## What you have to do
Output each record below exactly. No images go in the copy.

## Data supplied
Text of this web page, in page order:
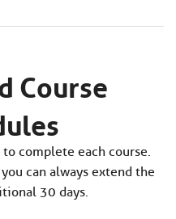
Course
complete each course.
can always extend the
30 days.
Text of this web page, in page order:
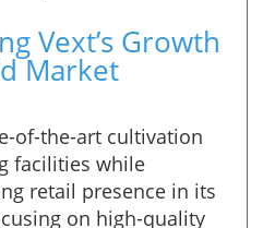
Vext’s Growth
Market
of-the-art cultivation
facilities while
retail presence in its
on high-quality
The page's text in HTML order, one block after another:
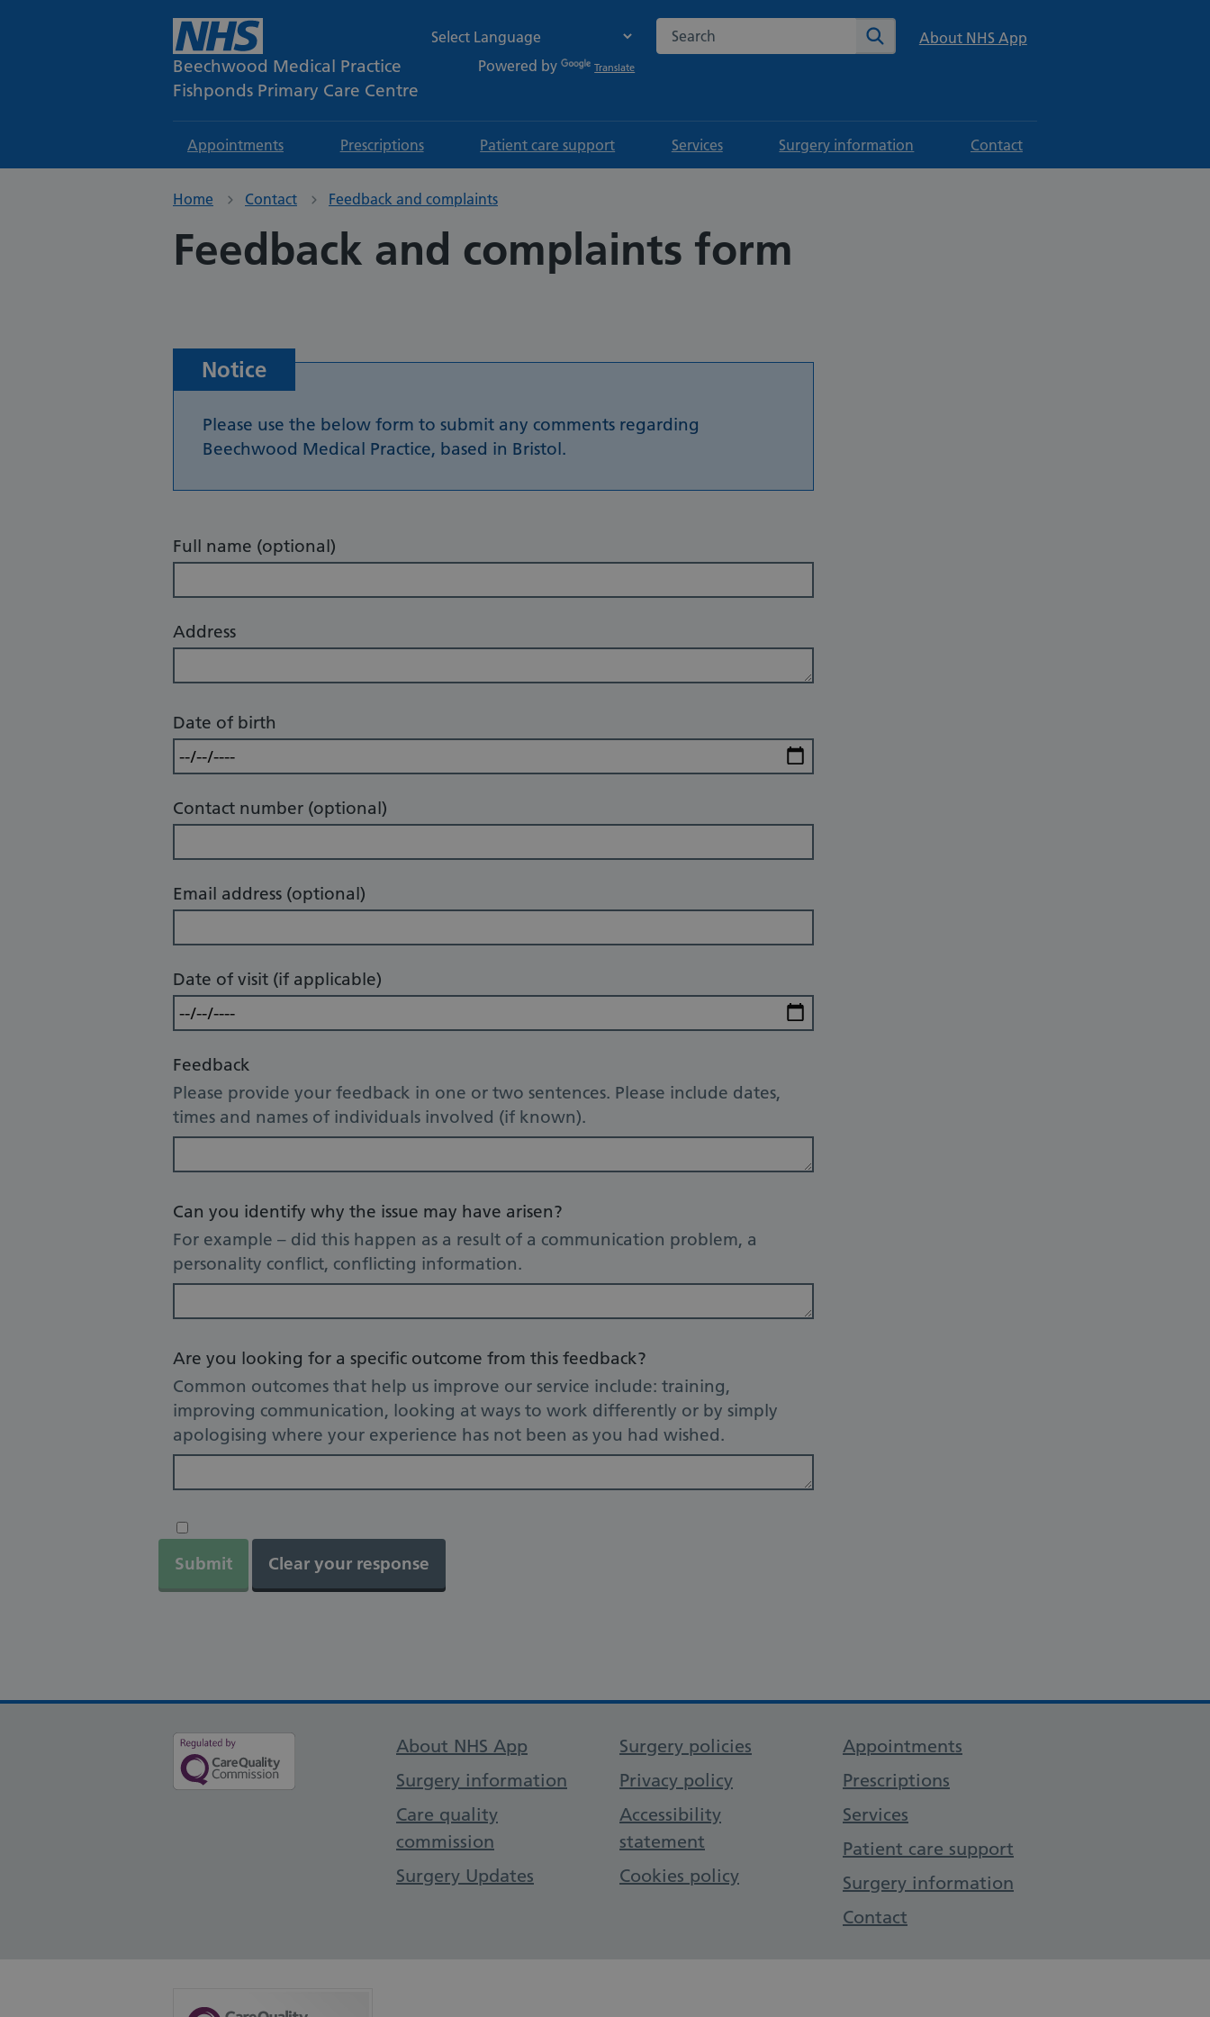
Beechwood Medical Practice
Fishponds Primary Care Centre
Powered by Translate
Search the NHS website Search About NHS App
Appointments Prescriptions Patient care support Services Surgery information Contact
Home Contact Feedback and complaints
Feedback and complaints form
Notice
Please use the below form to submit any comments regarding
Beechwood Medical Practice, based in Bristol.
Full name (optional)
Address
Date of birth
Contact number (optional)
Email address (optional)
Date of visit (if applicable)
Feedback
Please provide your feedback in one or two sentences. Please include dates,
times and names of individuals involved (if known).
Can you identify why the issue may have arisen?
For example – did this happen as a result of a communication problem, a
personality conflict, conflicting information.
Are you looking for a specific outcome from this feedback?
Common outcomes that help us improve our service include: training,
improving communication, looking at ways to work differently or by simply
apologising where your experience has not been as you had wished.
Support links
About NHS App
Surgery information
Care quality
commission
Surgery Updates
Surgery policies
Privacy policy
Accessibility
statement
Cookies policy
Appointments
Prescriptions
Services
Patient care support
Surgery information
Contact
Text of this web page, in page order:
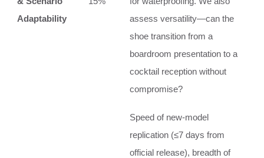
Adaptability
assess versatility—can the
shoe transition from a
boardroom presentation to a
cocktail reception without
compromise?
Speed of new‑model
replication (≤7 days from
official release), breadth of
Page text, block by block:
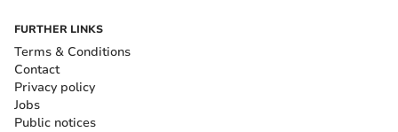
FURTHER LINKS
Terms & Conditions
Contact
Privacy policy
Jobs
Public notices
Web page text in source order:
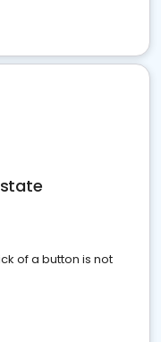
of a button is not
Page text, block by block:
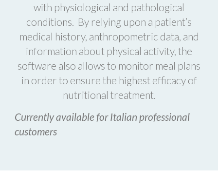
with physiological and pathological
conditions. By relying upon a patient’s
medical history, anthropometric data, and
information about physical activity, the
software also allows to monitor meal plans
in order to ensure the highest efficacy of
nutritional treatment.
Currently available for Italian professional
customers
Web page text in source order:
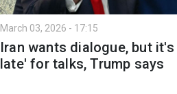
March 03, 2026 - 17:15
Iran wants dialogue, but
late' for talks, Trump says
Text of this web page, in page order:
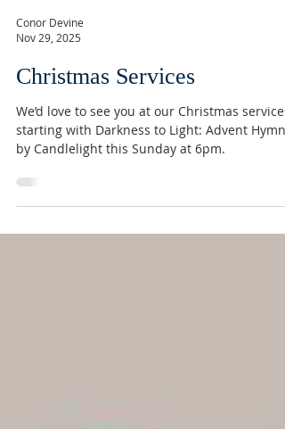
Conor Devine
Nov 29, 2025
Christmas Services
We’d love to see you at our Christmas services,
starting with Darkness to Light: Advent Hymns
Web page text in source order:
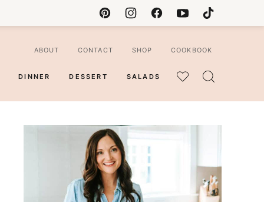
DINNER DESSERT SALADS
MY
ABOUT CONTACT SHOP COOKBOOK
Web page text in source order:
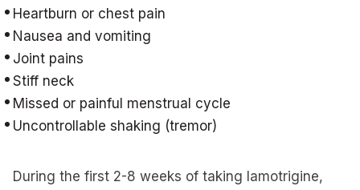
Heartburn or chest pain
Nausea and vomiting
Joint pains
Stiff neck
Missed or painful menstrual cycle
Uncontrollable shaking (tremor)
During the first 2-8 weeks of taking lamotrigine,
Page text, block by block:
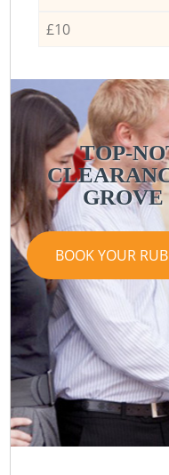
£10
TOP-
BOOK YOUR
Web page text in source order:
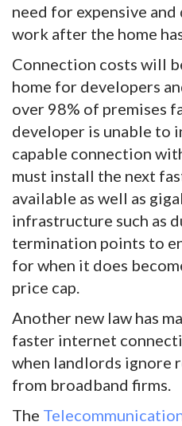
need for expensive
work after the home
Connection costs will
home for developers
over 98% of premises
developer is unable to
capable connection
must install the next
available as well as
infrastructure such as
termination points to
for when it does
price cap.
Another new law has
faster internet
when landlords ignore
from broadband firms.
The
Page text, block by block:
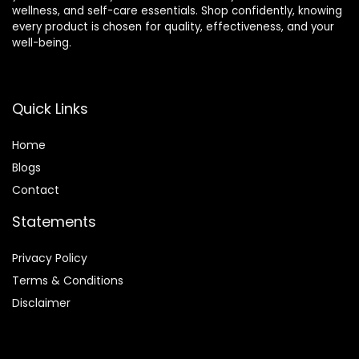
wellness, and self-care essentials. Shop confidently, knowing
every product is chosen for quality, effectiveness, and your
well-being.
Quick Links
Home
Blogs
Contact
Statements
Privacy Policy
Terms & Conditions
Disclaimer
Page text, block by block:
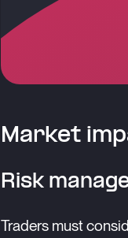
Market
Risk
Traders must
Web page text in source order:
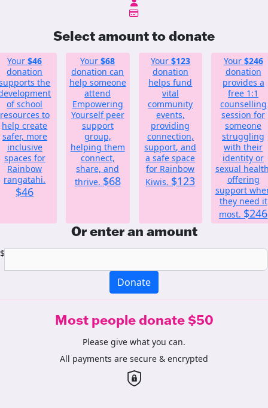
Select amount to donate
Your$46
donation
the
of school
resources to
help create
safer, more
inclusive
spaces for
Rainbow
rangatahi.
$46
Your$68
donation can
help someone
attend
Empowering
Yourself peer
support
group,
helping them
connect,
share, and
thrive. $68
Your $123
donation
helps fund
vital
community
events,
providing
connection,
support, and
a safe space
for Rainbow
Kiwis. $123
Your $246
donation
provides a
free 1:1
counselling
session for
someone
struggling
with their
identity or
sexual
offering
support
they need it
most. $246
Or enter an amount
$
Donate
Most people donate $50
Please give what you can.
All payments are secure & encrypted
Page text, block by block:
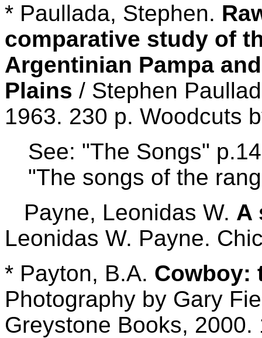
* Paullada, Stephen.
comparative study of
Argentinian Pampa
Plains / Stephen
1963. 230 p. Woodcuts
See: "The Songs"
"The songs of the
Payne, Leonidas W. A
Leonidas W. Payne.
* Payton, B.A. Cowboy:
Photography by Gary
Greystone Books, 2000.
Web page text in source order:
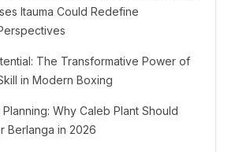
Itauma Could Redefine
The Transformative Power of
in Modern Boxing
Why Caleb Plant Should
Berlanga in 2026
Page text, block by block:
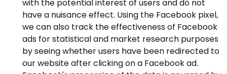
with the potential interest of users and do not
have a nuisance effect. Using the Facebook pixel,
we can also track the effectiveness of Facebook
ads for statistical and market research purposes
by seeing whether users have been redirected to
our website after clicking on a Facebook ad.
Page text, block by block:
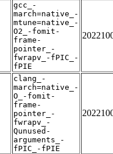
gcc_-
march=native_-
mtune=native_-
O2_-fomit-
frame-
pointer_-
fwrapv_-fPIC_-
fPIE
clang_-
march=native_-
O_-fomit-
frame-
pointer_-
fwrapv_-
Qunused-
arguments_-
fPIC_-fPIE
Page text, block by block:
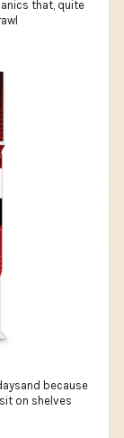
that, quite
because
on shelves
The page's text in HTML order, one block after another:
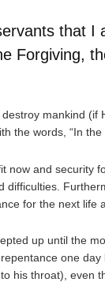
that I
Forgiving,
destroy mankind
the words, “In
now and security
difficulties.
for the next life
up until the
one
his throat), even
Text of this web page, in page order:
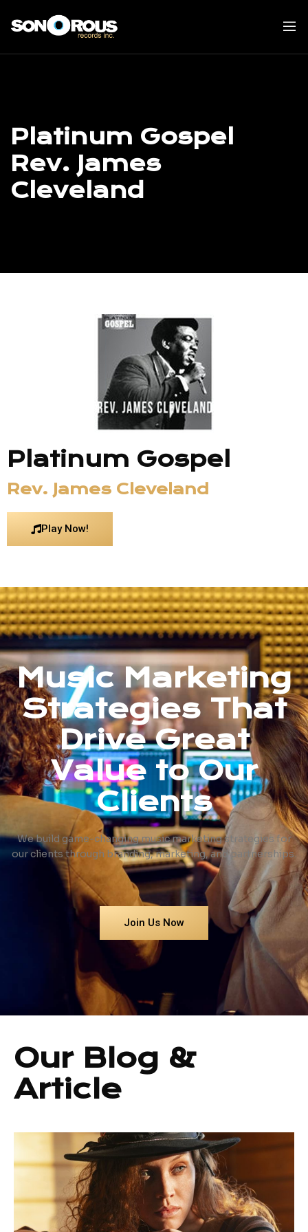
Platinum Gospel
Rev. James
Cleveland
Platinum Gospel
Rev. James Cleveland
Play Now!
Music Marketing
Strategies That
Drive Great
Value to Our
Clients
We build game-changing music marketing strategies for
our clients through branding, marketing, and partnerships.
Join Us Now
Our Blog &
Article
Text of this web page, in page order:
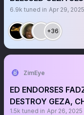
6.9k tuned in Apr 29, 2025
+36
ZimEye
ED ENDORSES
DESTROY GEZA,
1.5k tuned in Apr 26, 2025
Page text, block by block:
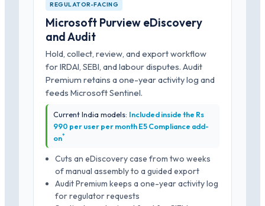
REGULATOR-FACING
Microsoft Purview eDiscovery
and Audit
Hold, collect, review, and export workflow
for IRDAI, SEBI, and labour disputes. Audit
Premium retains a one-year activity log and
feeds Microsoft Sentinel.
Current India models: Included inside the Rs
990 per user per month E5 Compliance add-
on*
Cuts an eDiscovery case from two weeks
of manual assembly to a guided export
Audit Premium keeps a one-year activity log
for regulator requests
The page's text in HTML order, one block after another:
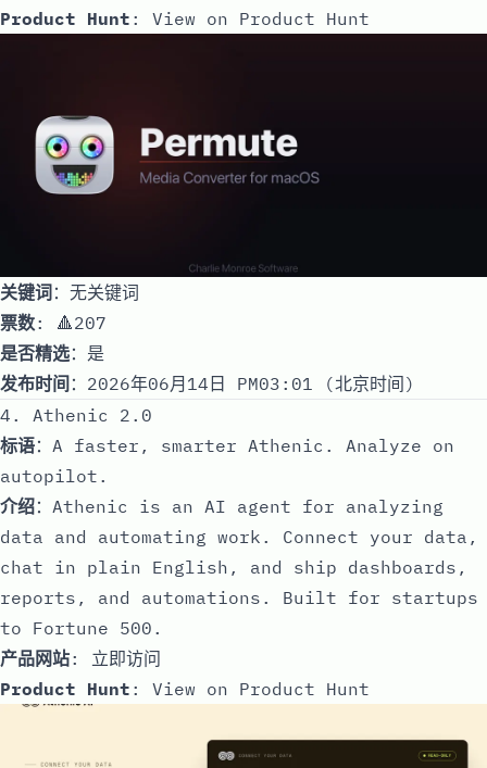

## Finished task
Text of this web page, in page order:
Course
complete each course.
can always extend the
30 days.
Text of this web page, in page order:
Vext’s Growth
Market
of-the-art cultivation
facilities while
retail presence in its
on high-quality
The page's text in HTML order, one block after another:
Beechwood Medical Practice
Fishponds Primary Care Centre
Powered by Translate
Search the NHS website Search About NHS App
Appointments Prescriptions Patient care support Services Surgery information Contact
Home Contact Feedback and complaints
Feedback and complaints form
Notice
Please use the below form to submit any comments regarding
Beechwood Medical Practice, based in Bristol.
Full name (optional)
Address
Date of birth
Contact number (optional)
Email address (optional)
Date of visit (if applicable)
Feedback
Please provide your feedback in one or two sentences. Please include dates,
times and names of individuals involved (if known).
Can you identify why the issue may have arisen?
For example – did this happen as a result of a communication problem, a
personality conflict, conflicting information.
Are you looking for a specific outcome from this feedback?
Common outcomes that help us improve our service include: training,
improving communication, looking at ways to work differently or by simply
apologising where your experience has not been as you had wished.
Support links
About NHS App
Surgery information
Care quality
commission
Surgery Updates
Surgery policies
Privacy policy
Accessibility
statement
Cookies policy
Appointments
Prescriptions
Services
Patient care support
Surgery information
Contact
Text of this web page, in page order:
Adaptability
assess versatility—can the
shoe transition from a
boardroom presentation to a
cocktail reception without
compromise?
Speed of new‑model
replication (≤7 days from
official release), breadth of
Page text, block by block:
FURTHER LINKS
Terms & Conditions
Contact
Privacy policy
Jobs
Public notices
Web page text in source order:
of a button is not
Page text, block by block:
with physiological and pathological
conditions. By relying upon a patient’s
medical history, anthropometric data, and
information about physical activity, the
software also allows to monitor meal plans
in order to ensure the highest efficacy of
nutritional treatment.
Currently available for Italian professional
customers
Web page text in source order:
March 03, 2026 - 17:15
Iran wants dialogue, but
late' for talks, Trump says
Text of this web page, in page order:
Conor Devine
Nov 29, 2025
Christmas Services
We’d love to see you at our Christmas services,
starting with Darkness to Light: Advent Hymns
Web page text in source order:
DINNER DESSERT SALADS
MY
ABOUT CONTACT SHOP COOKBOOK
Web page text in source order:
Heartburn or chest pain
Nausea and vomiting
Joint pains
Stiff neck
Missed or painful menstrual cycle
Uncontrollable shaking (tremor)
During the first 2-8 weeks of taking lamotrigine,
Page text, block by block:
£10
TOP-
BOOK YOUR
Web page text in source order:
need for expensive
work after the home
Connection costs will
home for developers
over 98% of premises
developer is unable to
capable connection
must install the next
available as well as
infrastructure such as
termination points to
for when it does
price cap.
Another new law has
faster internet
when landlords ignore
from broadband firms.
The
Page text, block by block:
wellness, and self-care essentials. Shop confidently, knowing
every product is chosen for quality, effectiveness, and your
well-being.
Quick Links
Home
Blogs
Contact
Statements
Privacy Policy
Terms & Conditions
Disclaimer
Page text, block by block:
Market
Risk
Traders must
Web page text in source order:
Select amount to donate
Your$46
donation
the
of school
resources to
help create
safer, more
inclusive
spaces for
Rainbow
rangatahi.
$46
Your$68
donation can
help someone
attend
Empowering
Yourself peer
support
group,
helping them
connect,
share, and
thrive. $68
Your $123
donation
helps fund
vital
community
events,
providing
connection,
support, and
a safe space
for Rainbow
Kiwis. $123
Your $246
donation
provides a
free 1:1
counselling
session for
someone
struggling
with their
identity or
sexual
offering
support
they need it
most. $246
Or enter an amount
$
Donate
Most people donate $50
Please give what you can.
All payments are secure & encrypted
Page text, block by block:
* Paullada, Stephen.
comparative study of
Argentinian Pampa
Plains / Stephen
1963. 230 p. Woodcuts
See: "The Songs"
"The songs of the
Payne, Leonidas W. A
Leonidas W. Payne.
* Payton, B.A. Cowboy:
Photography by Gary
Greystone Books, 2000.
Web page text in source order:
Itauma Could Redefine
The Transformative Power of
in Modern Boxing
Why Caleb Plant Should
Berlanga in 2026
Page text, block by block:
with the potential interest of users and do not
have a nuisance effect. Using the Facebook pixel,
we can also track the effectiveness of Facebook
ads for statistical and market research purposes
by seeing whether users have been redirected to
our website after clicking on a Facebook ad.
Page text, block by block:
gcc_-
march=native_-
mtune=native_-
O2_-fomit-
frame-
pointer_-
fwrapv_-fPIC_-
fPIE
clang_-
march=native_-
O_-fomit-
frame-
pointer_-
fwrapv_-
Qunused-
arguments_-
fPIC_-fPIE
Page text, block by block:
that, quite
because
on shelves
The page's text in HTML order, one block after another:
that I
Forgiving,
destroy mankind
the words, “In
now and security
difficulties.
for the next life
up until the
one
his throat), even
Text of this web page, in page order:
Platinum Gospel
Rev. James
Cleveland
Platinum Gospel
Rev. James Cleveland
Play Now!
Music Marketing
Strategies That
Drive Great
Value to Our
Clients
We build game-changing music marketing strategies for
our clients through branding, marketing, and partnerships.
Join Us Now
Our Blog &
Article
Text of this web page, in page order:
6.9k tuned in Apr 29, 2025
+36
ZimEye
ED ENDORSES
DESTROY GEZA,
1.5k tuned in Apr 26, 2025
Page text, block by block:
REGULATOR-FACING
Microsoft Purview eDiscovery
and Audit
Hold, collect, review, and export workflow
for IRDAI, SEBI, and labour disputes. Audit
Premium retains a one-year activity log and
feeds Microsoft Sentinel.
Current India models: Included inside the Rs
990 per user per month E5 Compliance add-
on*
Cuts an eDiscovery case from two weeks
of manual assembly to a guided export
Audit Premium keeps a one-year activity log
for regulator requests
The page's text in HTML order, one block after another:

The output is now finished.